Once when I was discussing a paper topic with Frank Clooney, I told him I wanted to critique some parts of the ritual theory of a third-century Indian thinker by the name of Shabara. He asked me, “Have you read all of Shabara?” His course was my first exposure to Shabara, and Shabara’s work exceeds fourteen-hundred pages. I had not.
At the time, I thought this somewhat unfair. Shabara writes on numerous topics. One needn’t read everything he wrote to take issue with his arguments on certain topics.
But since then I’ve realized that Frank perhaps understated his point.

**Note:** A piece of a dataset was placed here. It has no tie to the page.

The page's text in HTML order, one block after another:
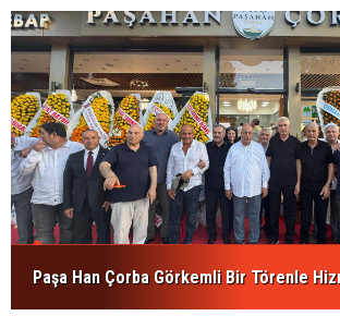
Paşa Han Çorba Görkemli Bir Törenle

I could read all of Shabara and still not understand him well because I would not have read Kumarila‘s commentary on Shabara, Prabhakara‘s commentary, later commentators, or the sutra text on which Shabara comments. Shabara believed that the performance of Vedic rituals by appropriate persons is tantamount to moral duty, that the sounds of the Veda are authorless and eternal, that the effects of ritual actions may be felt–through the agency of karma–many lifetimes after the sacrificial fire is ash. What had I done to think like that?
This episode taught me the most important lesson I ever learned while working on my Master’s: A person has no business criticizing an idea he does not understand. In almost all cases, the criticism will be unfair to proponents of the idea, insufficiently nuanced, inattentive to the goals of the idea and the worldview upon which it is based.